The Tajik government has recently taken steps to put the country’s mosques, imams (prayer-leaders) and madrasahs (Islamic schools) under greater centralized control. Speaking at the country’s Security Council meeting on February 10, President Emomali Rahmon urged more decisive measures against the unchecked proliferation of mosques. According to official estimates, 3,700 mosques have been registered with the government to date, while another 1,250 mosques continue to operate without a license (www.avesta.tj, February 10). The authorities believe that 5,000 mosques is too large a number for the country, compared, for instance, with only 3,800 schools.
Tajik officials view unregistered mosques with suspicion because they have no control over what is preached there. According to Rahmon, some mosques are used for fomenting religious radicalism and “recruiting young people to the ranks of extremists.” The Tajik president also asserted that such mosques had served as a starting point for the “events in Rasht,” referring to the recent conflict in the Rasht valley. The conflict claimed the lives of at least 80 government troops, becoming the most serious episode of violence in the country since the late 1990’s (www.news.tj, February 11). The government closed and demolished dozens of unregistered mosques in recent years. In 2011, only 10 mosques have so far been shut down in the country (www.regnum.ru, January 10).
In addition to tightening control over mosques, the authorities have taken measures to subject imams and their preaching to greater scrutiny. In January, the Committee of Religious Affairs (CRA) announced that it compiled a list of 52 topics recommended for Friday sermons and would soon distribute the list to imams across Tajikistan. The list of topics focuses mainly on moral values (www.avesta.tj, January 10). In addition, the CRA announced that sermons following Friday prayers will be limited to 15 minutes, reportedly in a bid to prevent imams from going “off-topic” (Central Asia Online, January 31). According to the CRA, the innovations are intended to help promote “conventional” Islamic values, while at the same time preventing the politicization of sermons and preaching of intolerance.

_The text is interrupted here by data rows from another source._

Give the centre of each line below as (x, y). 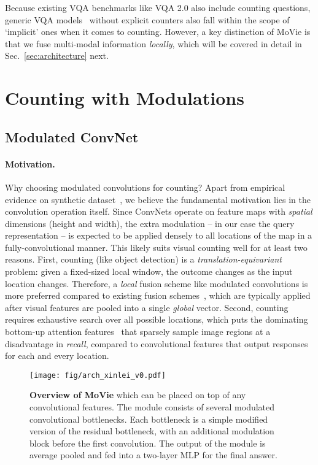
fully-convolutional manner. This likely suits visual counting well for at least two (156, 247)
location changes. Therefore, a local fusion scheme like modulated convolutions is (157, 283)
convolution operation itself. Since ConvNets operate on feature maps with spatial (159, 211)
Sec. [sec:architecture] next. (57, 56)
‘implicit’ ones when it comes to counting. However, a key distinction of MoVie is (158, 32)
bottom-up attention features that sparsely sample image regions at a (138, 332)
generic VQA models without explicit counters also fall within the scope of (147, 19)
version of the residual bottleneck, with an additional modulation (152, 431)
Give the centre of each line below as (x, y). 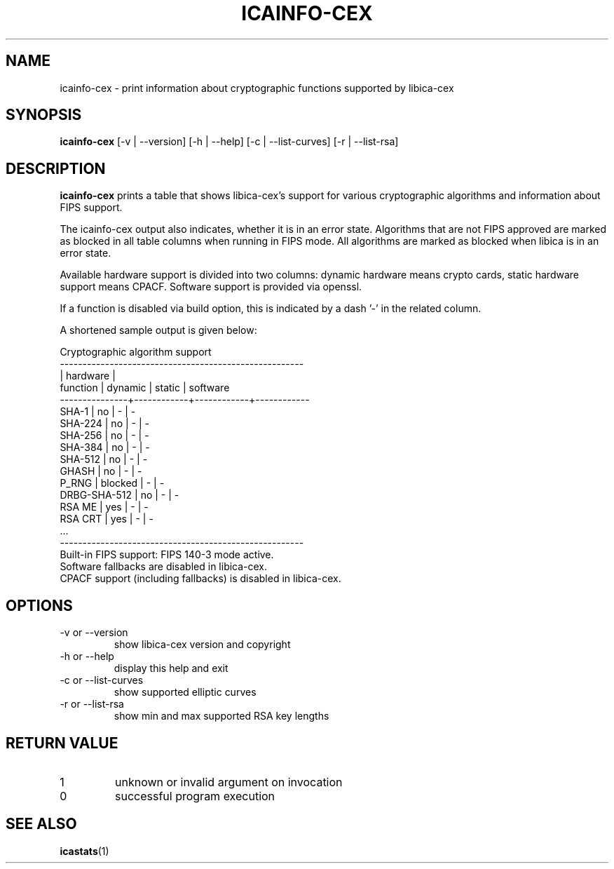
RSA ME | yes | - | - (104, 507)
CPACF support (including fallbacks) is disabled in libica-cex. (200, 579)
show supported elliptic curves (185, 692)
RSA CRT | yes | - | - (107, 519)
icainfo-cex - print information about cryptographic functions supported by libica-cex (257, 88)
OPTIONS (39, 605)
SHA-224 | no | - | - (104, 424)
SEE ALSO (41, 824)
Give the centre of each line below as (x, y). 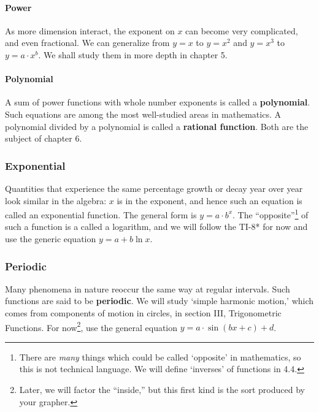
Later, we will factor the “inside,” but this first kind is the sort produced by (162, 390)
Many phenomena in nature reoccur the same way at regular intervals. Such (148, 288)
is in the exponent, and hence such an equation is (209, 200)
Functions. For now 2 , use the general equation (91, 326)
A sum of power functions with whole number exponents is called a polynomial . (158, 102)
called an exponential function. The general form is (101, 214)
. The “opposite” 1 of (271, 214)
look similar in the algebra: (56, 200)
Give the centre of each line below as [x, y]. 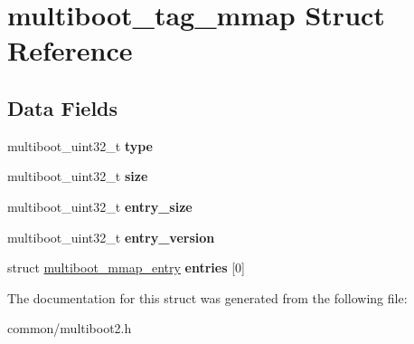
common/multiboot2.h [70, 328]
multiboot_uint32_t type [80, 145]
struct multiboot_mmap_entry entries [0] [127, 268]
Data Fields [63, 107]
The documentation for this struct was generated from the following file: [207, 297]
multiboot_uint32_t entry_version [111, 237]
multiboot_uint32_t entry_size [100, 206]
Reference [70, 50]
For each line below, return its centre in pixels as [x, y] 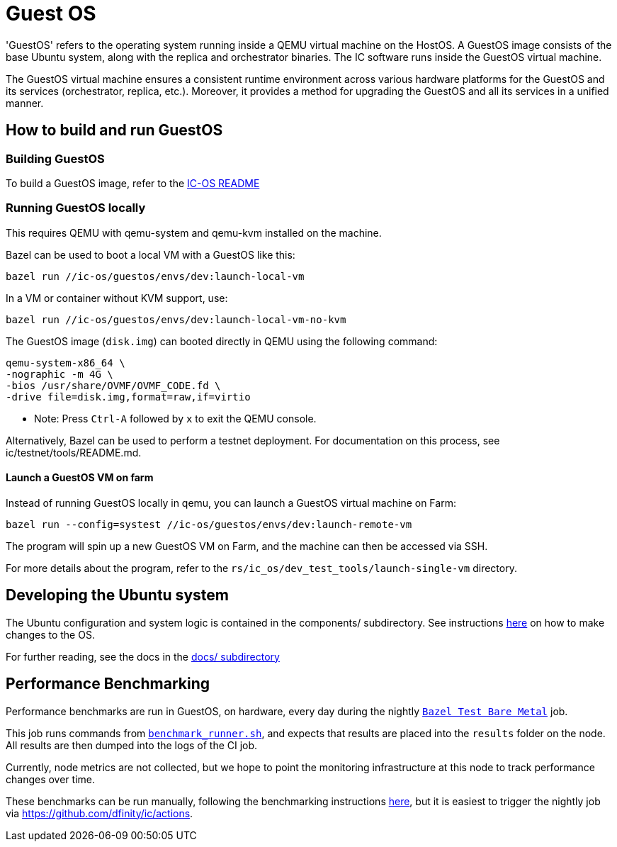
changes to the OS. [50, 634]
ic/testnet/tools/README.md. [74, 452]
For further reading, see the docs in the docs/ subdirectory [143, 656]
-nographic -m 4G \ [60, 374]
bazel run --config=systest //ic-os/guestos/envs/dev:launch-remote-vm [209, 524]
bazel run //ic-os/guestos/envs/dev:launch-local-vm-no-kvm [176, 319]
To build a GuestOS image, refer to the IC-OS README [133, 183]
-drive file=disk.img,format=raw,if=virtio [128, 397]
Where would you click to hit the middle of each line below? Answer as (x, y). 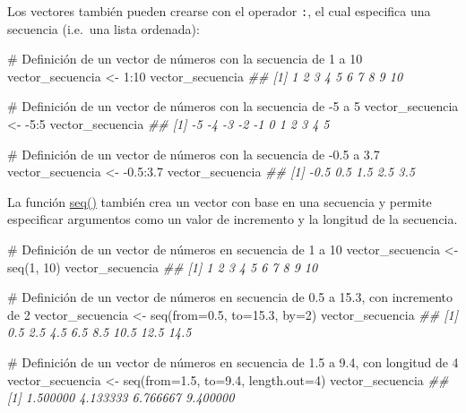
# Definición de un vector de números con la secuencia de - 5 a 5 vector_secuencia (233, 106)
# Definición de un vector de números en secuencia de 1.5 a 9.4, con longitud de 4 (233, 361)
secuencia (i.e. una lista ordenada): (104, 28)
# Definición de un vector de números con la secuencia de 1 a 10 (185, 59)
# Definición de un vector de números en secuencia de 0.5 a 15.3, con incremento (230, 297)
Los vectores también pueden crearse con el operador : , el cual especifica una (219, 11)
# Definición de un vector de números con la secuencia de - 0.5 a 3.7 (194, 154)
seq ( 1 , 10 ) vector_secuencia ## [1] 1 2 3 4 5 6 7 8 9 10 (163, 267)
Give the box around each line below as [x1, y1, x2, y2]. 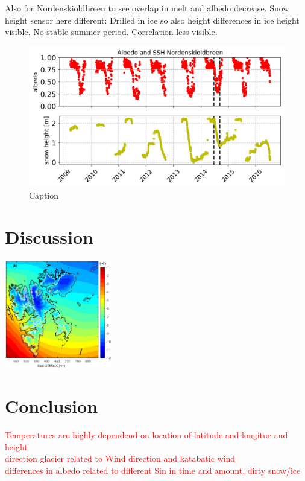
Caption [29, 189, 59, 202]
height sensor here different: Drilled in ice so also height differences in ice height [5, 13, 300, 26]
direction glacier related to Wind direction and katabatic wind [5, 452, 236, 465]
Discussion [5, 224, 93, 249]
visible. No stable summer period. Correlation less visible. [5, 25, 218, 38]
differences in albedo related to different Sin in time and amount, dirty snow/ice [5, 463, 301, 476]
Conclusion [5, 393, 98, 418]
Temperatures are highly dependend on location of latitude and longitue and [5, 428, 288, 441]
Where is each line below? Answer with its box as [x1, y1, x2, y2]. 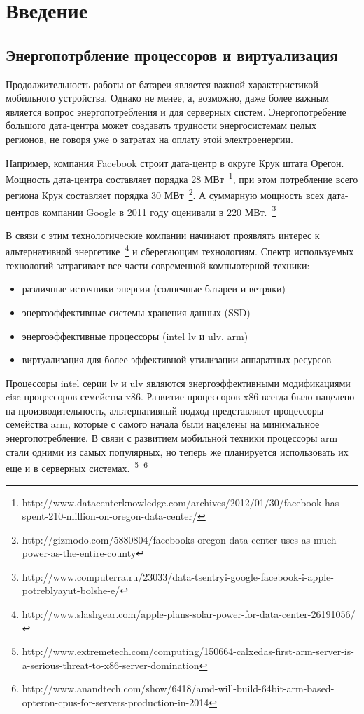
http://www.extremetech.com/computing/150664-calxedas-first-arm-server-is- [22, 644, 354, 659]
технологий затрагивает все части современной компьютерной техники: [6, 257, 310, 272]
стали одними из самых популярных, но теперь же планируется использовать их [6, 444, 349, 459]
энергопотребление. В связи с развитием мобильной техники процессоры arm [6, 431, 338, 445]
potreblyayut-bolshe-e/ [22, 583, 120, 598]
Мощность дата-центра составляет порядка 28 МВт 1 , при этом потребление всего [6, 170, 358, 186]
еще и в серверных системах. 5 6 [6, 459, 148, 475]
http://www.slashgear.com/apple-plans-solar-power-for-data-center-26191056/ [22, 607, 356, 621]

While enacting the new guidelines for preachers, the government has also increased pressure on those imams who frequently criticize state policies. On January 28, one of the country’s leading clerics, Nuriddin Turajonzoda (aka Eshoni Nuriddin), resigned as imam-hatib of Muhammadiya mosque in Vahdat district near the Tajik capital. Although the cleric has not commented on his resignation, many analysts believe that he was pressured to quit by the authorities. In recent years, Eshoni Nuriddin’s sermons grew increasingly popular, bringing thousands of Muslims each week to his mosque for Friday prayer. The authorities watched him cautiously as he often criticized repressive state policies against everything Islamic. In 2009, he announced his intention to leave the country if the governmental security agencies did not leave him alone. Another 10 imams in Dushanbe resigned on the same day as Eshoni Nuriddin, leaving little doubt that they had done so under government pressure (ASIA-Plus, January 31).
The efforts to close unsanctioned mosques and control preachers have been matched by policies aimed at limiting religious education opportunities outside of state control for children and young people. In 2010, Tajik police shut down dozens of unregistered madrasahs that had operated in private homes and mosques. The authorities claimed the purpose of the heavy-handed approach towards unapproved madrasahs was to prevent religious leaders with an extremist agenda from promoting intolerance and the hatred towards the secular state among Tajik children (EDM, August 10, 2010). In addition, the country’s religious authorities and police have regularly raided mosques to discourage children from attending prayers. A draft law on parental responsibilities, which is now widely discussed in Tajikistan, is expected to ban children under 18 from attending mosques and churches (www.ozodi.org, February 18).
In an effort to improve children’s knowledge of a liberal, Hanafi version of Islam, practiced by the majority of Tajiks, in September 2009, the Ministry of Education (MoE) introduced a mandatory class on Islam called “Knowledge of Islam” (Ma’rifati Islom). The new course was fiercely criticized by some prominent Islamic scholars because it allegedly “distorted historical facts.” In February 2011, however, the MoE announced that the course on Islam was removed from the school curriculum to make room for more classes on Tajik history (www.news.tj, February 4).
At the same time, the authorities have launched a massive campaign to bring back hundreds of Tajik students from madrasahs abroad. The campaign was ordered by President Rahmon who, in August 2010, announced that foreign Islamic schools were turning young students into terrorists and extremists, and that all Tajiks should be brought back from such schools before becoming “traitors” (www.avesta.tj, August 25, 2010). According to Rahmon, more than 1,500 students have already returned to the country, while over 2,100 Tajiks continue studying in foreign madrasahs (www.news.tj, February 11).
These developments appear to demonstrate the Tajik officials’ strong belief that Islam represents a growing threat to the regime and that this needs to be addressed. However, the authorities fail to understand that their heavy-handed, top-down approach to dealing with everything Islamic alienates the country’s Muslims and provides an ideal breeding ground for radical ideas.